### TASK OBJECTIVE
In the entries below, find the line containing "Taking Seb swimming (7, 109, 73, 118)". Copy it and all lines after it, exactly, through the end.

(Dataset records)
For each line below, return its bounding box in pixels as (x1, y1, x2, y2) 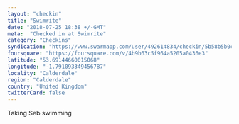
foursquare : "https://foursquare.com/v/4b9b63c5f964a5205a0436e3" (7, 50, 208, 57)
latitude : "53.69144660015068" (7, 57, 100, 64)
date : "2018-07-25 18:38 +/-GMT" (7, 23, 107, 30)
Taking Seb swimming (7, 109, 73, 118)
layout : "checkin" (7, 10, 62, 18)
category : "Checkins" (7, 37, 72, 44)
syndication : (7, 43, 46, 50)
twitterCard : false (7, 89, 65, 96)

### EXERCISE ANSWER
Taking Seb swimming (7, 109, 73, 118)
layout : "checkin" (7, 10, 62, 18)
category : "Checkins" (7, 37, 72, 44)
syndication : (7, 43, 46, 50)
twitterCard : false (7, 89, 65, 96)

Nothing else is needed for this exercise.